Nigerian sprinter, Blessing Okagbare has been banned for 10 years for by the Disciplinary Tribunal of the Athletics Integrity Unit (AIU) for multiple breaches of the Anti-Doping Rules, the AIU announced on Friday.
Okagbare, 33, was charged with two counts of offenses in July last year by the Athletics Integrity Unit (AIU) which include: (i) “use of multiple (two) prohibited substances”, for which she had been provisionally suspended on 31 July 2021, the day on which she had been scheduled to participate in the semi-finals of the Tokyo 2020 women’s 100m, and (ii) for “refusal to co-operate with the AIU’s investigation into her case”.
On 7th October 2021, the Athletics Integrity Unit (AIU) officially pressed charges against the 2008 Beijing Games silver medalist, who has since denied any wrongdoing.
A statement of the ruling by the Disciplinary Tribunal of the AIU date 18 February 2022, published by the AIU on Friday stated:
“The Disciplinary Tribunal has banned Nigerian sprinter Blessing Okagbare for a total of 10 years, five years for the presence and use of multiple prohibited substances and five years for her refusal to co-operate with the AIU’s investigation into her case.”
Okagbare failed to attend the hearing of the charges against her, and judgement was pronounced in her absence which has been confirmed in the ruling.
“The sole arbitrator adjudicating the case concluded that the athlete’s use of multiple prohibited substances as part of an organised doping regimen in the lead up to the Tokyo Olympic Games was egregious conduct that amounted to aggravating circumstances under the Rules thereby warranting an additional period of ineligibility on top of the standard four-year sanction”, the ruling stated.
The AIU has welcomed the ruling by the Disciplinary Tribunal, describing it as a “strong message against intentional and co-ordinated attempts to cheat at the very highest level of our sport”.

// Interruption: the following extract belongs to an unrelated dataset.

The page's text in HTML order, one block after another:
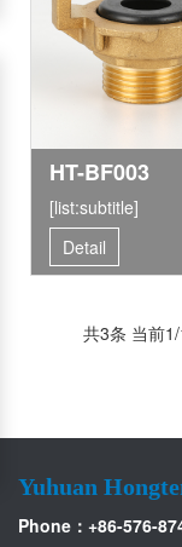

“We welcome the decision of the Disciplinary Tribunal; a ban of 10-year is a strong message against intentional and co-ordinated attempts to cheat at the very highest level of our sport. This is an outcome that was driven by our intelligence-led target testing as well as our commitment to investigate the circumstances behind a positive test,” said Brett Clothier, Head of the AIU.
Blessing Okabare has been given the right to appeal the decision at the Court of Arbitration for Sports (CAS) within 30 days of the publication of this ruling.